Photographs published by the group showed the bombing of a tomb about 2.5 miles north of the centre of Palmyra, and of another shrine, which lies just outside the main Unesco site.

It is believed that mines have been planted around other, better-known monuments, including the Roman-era amphitheatre above which Isis’s black flag has been raised, ready for detonation at any time.

Fears were raised for the ancient site, parts of which date back 4,000 years, after Isis captured it last month, following its destruction of other ancient sites and monuments across Iraq and Syria.

Dedicated to a radical interpretation of Islam, Isis believes that nothing should pre-date the birth of the Prophet Mohammed, which according to the Gregorian calendar widely used in the West, is around 570 AD. “They consider these Islamic mausoleums to be against their beliefs, and they ban all visits to these sites,” Syria’s antiquities director Maamoun Abulkarim said. The threat to sites in Palmyra came as Syrian government forces made advances on the town.
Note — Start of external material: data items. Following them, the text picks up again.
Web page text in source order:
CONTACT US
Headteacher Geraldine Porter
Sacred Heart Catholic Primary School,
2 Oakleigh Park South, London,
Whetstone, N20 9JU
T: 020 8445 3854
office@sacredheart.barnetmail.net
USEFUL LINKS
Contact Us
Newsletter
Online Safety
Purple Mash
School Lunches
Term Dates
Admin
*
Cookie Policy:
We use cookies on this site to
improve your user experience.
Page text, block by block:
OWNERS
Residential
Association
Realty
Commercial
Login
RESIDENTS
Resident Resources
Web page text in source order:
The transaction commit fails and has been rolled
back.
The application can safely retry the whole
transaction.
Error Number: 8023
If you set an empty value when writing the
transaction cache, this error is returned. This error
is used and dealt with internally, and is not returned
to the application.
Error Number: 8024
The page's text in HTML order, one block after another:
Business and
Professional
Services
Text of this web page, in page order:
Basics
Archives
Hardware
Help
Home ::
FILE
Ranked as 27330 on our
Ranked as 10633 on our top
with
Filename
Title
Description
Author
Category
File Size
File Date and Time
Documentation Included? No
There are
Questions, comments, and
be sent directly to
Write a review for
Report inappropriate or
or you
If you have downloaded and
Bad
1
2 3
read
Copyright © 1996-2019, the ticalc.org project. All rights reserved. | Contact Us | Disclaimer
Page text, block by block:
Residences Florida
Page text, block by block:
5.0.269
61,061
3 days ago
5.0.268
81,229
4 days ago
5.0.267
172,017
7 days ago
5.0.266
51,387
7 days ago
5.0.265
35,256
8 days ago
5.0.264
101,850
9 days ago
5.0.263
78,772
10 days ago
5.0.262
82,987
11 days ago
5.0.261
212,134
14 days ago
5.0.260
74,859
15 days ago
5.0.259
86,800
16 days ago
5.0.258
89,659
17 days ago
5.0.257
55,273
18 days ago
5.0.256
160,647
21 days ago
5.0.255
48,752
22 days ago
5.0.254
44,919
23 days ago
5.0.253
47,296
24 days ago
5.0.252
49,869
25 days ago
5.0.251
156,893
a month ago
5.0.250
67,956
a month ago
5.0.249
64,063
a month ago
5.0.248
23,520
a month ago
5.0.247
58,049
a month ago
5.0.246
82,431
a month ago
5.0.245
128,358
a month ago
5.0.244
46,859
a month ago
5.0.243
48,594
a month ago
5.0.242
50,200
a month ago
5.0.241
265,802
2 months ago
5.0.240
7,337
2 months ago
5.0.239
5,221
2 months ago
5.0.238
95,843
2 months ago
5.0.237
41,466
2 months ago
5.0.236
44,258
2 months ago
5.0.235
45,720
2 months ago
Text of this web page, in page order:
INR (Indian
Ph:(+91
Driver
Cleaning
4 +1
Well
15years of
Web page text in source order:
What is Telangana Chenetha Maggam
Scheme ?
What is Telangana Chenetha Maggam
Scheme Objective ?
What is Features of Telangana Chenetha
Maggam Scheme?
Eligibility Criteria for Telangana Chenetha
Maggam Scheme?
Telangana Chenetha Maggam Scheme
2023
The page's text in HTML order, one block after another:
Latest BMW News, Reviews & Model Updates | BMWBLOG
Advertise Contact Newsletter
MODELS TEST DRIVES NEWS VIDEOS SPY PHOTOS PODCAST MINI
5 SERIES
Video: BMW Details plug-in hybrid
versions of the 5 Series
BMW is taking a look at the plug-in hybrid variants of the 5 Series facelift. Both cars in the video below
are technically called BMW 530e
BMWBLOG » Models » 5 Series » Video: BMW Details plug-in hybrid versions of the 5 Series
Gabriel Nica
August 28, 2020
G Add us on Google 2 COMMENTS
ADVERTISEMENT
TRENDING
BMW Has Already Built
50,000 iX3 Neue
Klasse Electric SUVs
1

It seems likely that the destruction was sent as a sign to President Bashar al-Assad’s forces that the rest of the site will be destroyed if the Syrian army advances are not checked. Some reports had Syrian forces just five miles from the Isis front-line position in the village of Al-Amariyah.

“It is not known if the purpose is to blow up the ruins or to prevent regime forces from advancing into the town,” Rami Abdel Rahman, the director the Britain-based Syrian Observatory for Human Rights told the Al-Jazeera network. “It seems clear that the Syrian regime has increased its air strikes and wants to push [Isis] out.”

The destruction at Palmyra came as it emerged that one of Isis’s leading figures, the Tunisian, Ali Awni al-Harzi, has been killed in a US air strike in the Isis stronghold of Mosul in Iraq. As well as being a leading Isis militant, al-Harzi was identified by the US as being a key architect of the attack on the US compound in the Libyan city of Benghazi on 11 September 2012 when Washington’s envoy, Christopher Stevens, was killed.

Al-Harzi “operated closely with multiple [Isis]-associated extremists throughout North Africa and the Middle East”, US Defence Department spokesman, Colonel Steve Warren said in a statement. “His death degrades [Isis’s] ability to integrate North African jihadists into the Syrian and Iraqi fight and removes a jihadist with long ties to international terrorism.”

The man behind the 2012 Benghazi attacks was reportedly killed this week (Getty)
The man behind the 2012 Benghazi attacks was reportedly killed this week (Getty) (Getty Images)

A leading fixer for the Islamist cause, al-Harzi had reportedly been in charge of Isis’s recruitment of foreign fighters. Only added to US’s target list in April this year, he first came to prominence as a member of the al-Qaeda-linked Tunisian outfit, Ansar al-Sharia, in 2011. After the Benghazi attacks a year later, it is believed he moved to Syria and joined-up with Jabhat al-Nusra, the other main Islamist group fighting the Assad government, before joining Isis. It is likely that he was killed last week.

The US-led coalition relies on intelligence for its bombing targets and three groups of young men, accused by Isis of being spies, were murdered by the group, with the killings filmed and uploaded on to the internet.

The three groups are shown in a professionally edited video similar to those produced to show the apparent beheadings of British and American hostages last year, which featured the militant known ubiquitously as Jihadi John. The first group is shown being shut in a car which is then blown up using and a rocket propelled grenade. The second is a shown being locked in a cage similar to that used in the murder in January of Jordanian fighter pilot, Moaz al-Kasasbeh. In the film, five men are placed in the cage before it is winched into what appears to be a swimming pool. Small cameras are attached to the side of the cage and show the men drowning.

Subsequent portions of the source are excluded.